2. Mass/Size of the solute molecules
- The size of molecules also determines the speed of diffusion across the membrane of a living organism.
- In the event that the dimension of molecules is huge the molecules will find it more difficult to cross the membrane. This will slow speed of dispersion of molecules.
- Therefore this means that diffusion rates are greater for smaller molecules, but slower for larger molecules.
- Temperature of the systems can also influence the simple diffusion process.
- When temperatures increase the energy of molecules also rises.
- Molecules that have higher energy be more efficient in moving across the membrane , while particles with lower energy are slower.
- In addition, the solubility properties of particles inside the medium also influences the rate of diffusion of particles.
- Molecules that have lipid-soluble properties can easily move across the lipid layer similar to that of the plasma membrane.
- In the same way, non-polar and polar molecules move at the same speed depending on the properties of the membrane.
5. Solvent density
- With the rise in solvent density diffuse rate slows down.
- A solvent that is more dense will be more difficult for the solvent to travel around.
- Solvent density plays a crucial part in the flow of solute within the cell’s cytoplasm.
- A greater cell’s density can slow the motion of gas and molecules, and it is the reverse for cytoplasm that is less dense.
6. Surface area and thickness of the biological membrane
- Diffusion rates increases as the size of the membrane.
- The increased surface area increases the permeability , or mobility of the molecules . mobility is among the main factors that cause the flux.
- Similar to this it is true that the speed of diffusion also gets decreased by the increase in the thickening of membrane.
Examples of Simple diffusion
1. Oxygen and Carbon dioxide
One of the most famous examples of diffusion that is simple is the flow of gases through the membrane of animals. Carbon dioxide and oxygen dissolving in blood is exchanged through simple diffusion. Based on the gradient in concentration of these gases within the cells and their direction, the gas’s movement is established. In the alveoli, the amount of oxygen is higher when compared to blood vessels when inhaling.

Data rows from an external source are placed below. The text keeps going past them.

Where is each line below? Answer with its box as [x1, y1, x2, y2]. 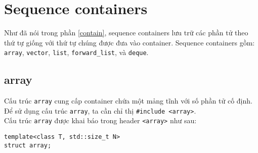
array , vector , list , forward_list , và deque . [4, 47, 149, 58]
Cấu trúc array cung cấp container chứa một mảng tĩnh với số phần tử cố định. [4, 95, 252, 106]
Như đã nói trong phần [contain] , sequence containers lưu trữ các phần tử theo [4, 27, 248, 38]
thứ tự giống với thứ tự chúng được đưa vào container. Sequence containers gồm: [4, 37, 255, 47]
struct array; [4, 141, 52, 149]

Therefore, the flow of oxygen is carried out from the alveoli into blood. Also, during exhalation and exhalation, the level of carbon dioxide increases in blood as opposed to alveoli, which causes the flow of carbon dioxide toward the lung. The same process takes place when gases exchange between blood cells and.
2. Movement of waste materials
Animals, elimination of waste material occurs through simple diffusion. Within the liver waste such as urea is absorbed into blood through the simple process of diffusion. Similar to kidneys elimination of toxins and waste chemicals and the absorption of water happens through simple diffusion. Another active transport occurs in certain areas within the kidneys.
3. Nutrition in bacteria
Prokaryotes such as bacteria don’t have a distinct mechanism for moving nutrients, water, gases and other solutes through their bodies. They depend on simple diffusion to facilitate the circulation of these molecules in the cells. Furthermore, the removal of waste substances in bacteria is also assisted by diffusion that happens through the body’s surface.
Application of Simple diffusion
The idea of diffusion simple is used across a range of areas, such as medical, food and the environment.
- In drinks like soda and tea the dispersion of chemicals and gases out of tea leaves play a crucial element in the formation of the distinctive taste.
- The simple diffusion process is utilized in the action of the body’s medicines. After a medication is taken these molecules release to the specific areas of action via simple diffusion.
- Air pollution is a different phenomenon which is the result of diffusion. The spread of various gases released by industrial, agricultural, and mechanical processes result in air pollution.
- The creation of alloys can also be the result of diffusion. In the long-term exposure of one metal to the other the atoms are able to diffuse from one metal to the next to fill in the gaps. This leads to the formation of various alloys.